Depression 101

Depression, medically known as clinical depression or depressive disorder, is a common and serious mood disorder that affects people of all ages around the world.

It causes severe symptoms that affect how you live your day to day life, how you interact with your loved ones and how you handle situations. It can be described as a feeling of engulfing sadness, or of feeling lifeless, apathetic and empty.

Though depression is a serious disorder, there are various methods and treatments in place to identify whether you are depressed, and correctly treat the disorder if you are.


How do I know it’s depression?

Research suggests that depression is caused by a combination of genetic, biological, environmental, and psychological factors.

However, there are also a number of external risk factors that can trigger depression in someone.
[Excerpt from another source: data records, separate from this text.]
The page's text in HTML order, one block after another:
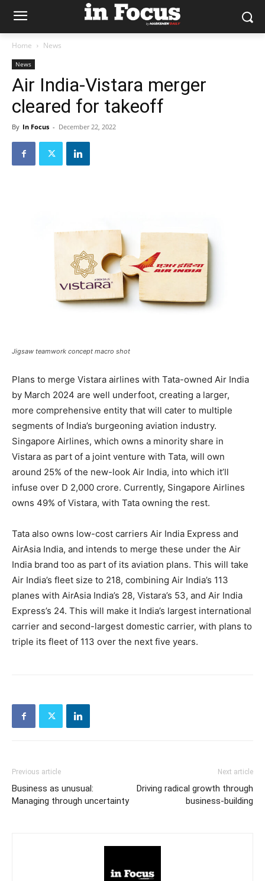
Home News
News
Air India-Vistara merger
cleared for takeoff
By In Focus - December 22, 2022
Jigsaw teamwork concept macro shot
Plans to merge Vistara airlines with Tata-owned Air India
by March 2024 are well underfoot, creating a larger,
more comprehensive entity that will cater to multiple
segments of India’s burgeoning aviation industry.
Singapore Airlines, which owns a minority share in
Vistara as part of a joint venture with Tata, will own
around 25% of the new-look Air India, into which it’ll
infuse over D 2,000 crore. Currently, Singapore Airlines
owns 49% of Vistara, with Tata owning the rest.
Tata also owns low-cost carriers Air India Express and
AirAsia India, and intends to merge these under the Air
India brand too as part of its aviation plans. This will take
Air India’s fleet size to 218, combining Air India’s 113
planes with AirAsia India’s 28, Vistara’s 53, and Air India
Express’s 24. This will make it India’s largest international
carrier and second-largest domestic carrier, with plans to
triple its fleet of 113 over the next five years.
Previous article
Business as unusual:
Managing through uncertainty
Next article
Driving radical growth through
business-building

These include:

  • Personal or family history with depression.
  • Major life changes, trauma or stress.
  • Certain physical illnesses or medication.
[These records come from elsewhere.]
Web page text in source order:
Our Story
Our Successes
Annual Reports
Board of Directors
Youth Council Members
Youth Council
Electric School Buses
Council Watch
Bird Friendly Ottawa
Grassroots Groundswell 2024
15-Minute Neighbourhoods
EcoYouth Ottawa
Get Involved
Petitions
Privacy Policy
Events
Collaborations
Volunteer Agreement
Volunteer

There are many different ways that depression can manifest, and for many different reasons. As a result, there are several types of depression that can be diagnosed.
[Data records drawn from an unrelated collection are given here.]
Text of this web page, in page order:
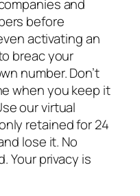
and
before
activating an
breac your
number. Don’t
when you keep it
our virtual
retained for 24
lose it. No
Your privacy is
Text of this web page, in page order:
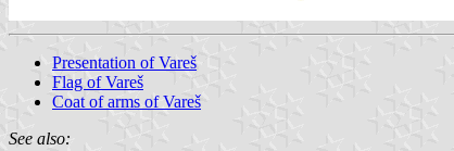
Presentation of Vareš
Flag of Vareš
Coat of arms of Vareš
See also:
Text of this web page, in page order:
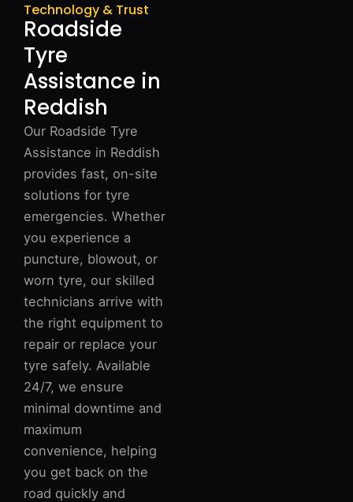
Technology & Trust
Roadside
Tyre
Assistance in
Reddish
Our Roadside Tyre
Assistance in Reddish
provides fast, on-site
solutions for tyre
emergencies. Whether
you experience a
puncture, blowout, or
worn tyre, our skilled
technicians arrive with
the right equipment to
repair or replace your
tyre safely. Available
24/7, we ensure
minimal downtime and
maximum
convenience, helping
you get back on the
road quickly and
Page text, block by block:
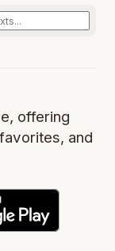
offering
and
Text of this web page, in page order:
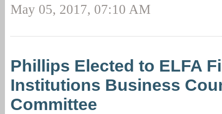
May 05, 2017, 07:10 AM
Phillips Elected to ELFA
Institutions Business
Committee

Major depression is characterised by intense, relentless symptoms and is much less common than any of the other types of depression.

Atypical depression is a subtype of major depression and manifests as a specific pattern of symptoms that can be easier to treat once identified.

Dysthymia is a type of chronic ‘low-grade’ depression that has symptoms that are not as strong as other types of depression, but last for a very long time.

In some cases, individuals might develop seasonal affective disorder, which is characterised by the onset of depression in the winter months.

There are also other, more specific types of depression, such a perinatal depression (when a mother experiences full-blown depression during pregnancy or after birth) and psychotic depression, which is depression that forms along with severe psychosis.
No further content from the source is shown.